Accordingly to the pead, his blood tests aren't as bad as we were led to believe. His neutrofils wasn't excessively low. And it wasn't consistently low. She also said there's no anaemia issues, and no clear picture of cancer. The transferrine is normal and it doesn't worry her at all that it was low the first 3 times. The only 2 things that worried her, was that his IgE was a tad low, and his lymphocytes were consistently low with every white blood count done.

The pead was uncertain how significant this could be, given his tiredness but lack of any other symptoms or regular infections. So she phoned a pathologist doctor and they decided on a plan of action together. Firstly, they're going to test his other immunity markers, IgA, IgG and IgM. As well as antibodies to some of his baby vaccines. They're also doing a CAST allergy test for food, inhalants, preservatives and colourants. Lastly, they're testing some autoimmune markers.
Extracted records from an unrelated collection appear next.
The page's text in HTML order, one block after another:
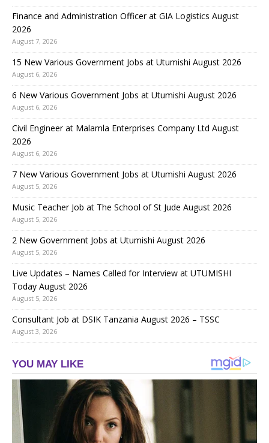
Finance and Administration Officer at GIA Logistics August
2026
August 7, 2026
15 New Various Government Jobs at Utumishi August 2026
August 6, 2026
6 New Various Government Jobs at Utumishi August 2026
August 6, 2026
Civil Engineer at Malamla Enterprises Company Ltd August
2026
August 6, 2026
7 New Various Government Jobs at Utumishi August 2026
August 5, 2026
Music Teacher Job at The School of St Jude August 2026
August 5, 2026
2 New Government Jobs at Utumishi August 2026
August 5, 2026
Live Updates – Names Called for Interview at UTUMISHI
Today August 2026
August 5, 2026
Consultant Job at DSIK Tanzania August 2026 – TSSC
August 3, 2026

Once they've received all of these back, and of course depending if they find something or not, they'll do metabolic testing. This will happen over the next month(s), since some of the tests takes a while. And we haven't been able to take him yet, since for some reason, they don't do the CAST test on Fridays. So early Monday morning, before school, I'm taking him in. For his nth blood tests, poor thing. Thank goodness he is SO brave and tough about this.

I've started to research a little about consistently low lymphocytes, and what hit me right between the eyes, was that one of the causes as listed on numerous medical sites, could be DiGeorge anomaly. DiGeorge is the name given to Velo Cardio Facial Syndrome, or 22q11.2 deletion, when the child has low immunity function. Most syndromes/diseases/chromosomal abnormalities, have a list of features, that's split into major and minor. Usually, you have to have x number of major and x number of minor features, to be classified as having that syndrome/disease/etc. With 22q11.2 deletion, there's something like 189 features, with most of them listed as minor. There's only a few handfuls of major feautures. Like heart defects, cleft palate, psychiatric behavioural problems, learning disabilities, etc. Including in these, are also "Immune deficiency" listed. So it's one of the major features of the disease. If you have it, they call it the DiGeorge anomaly, on some sites.

The strange thing is that children with DiGeorge, are usually frequently ill with infections when they're little. Monkeyman isn't and hasn't been frequently ill. Quite the opposite. Like my other children, he's actually very healthy. Much healthier than the average kid. We would never have known about this low lymphocytes, if it wasn't for his persistant tiredness. So could it be that any of my other children might also have this? Is it something we need to consider and test for? I'm not sure. I think this is putting the cart in front of the horses. But, it has been interesting to read that some children with 22q11.2 syndrome, have consistently low lymphocytes. Just like Monkeyman. It definitely needs some more looking into. But for now, let's just see what his blood tests reveal.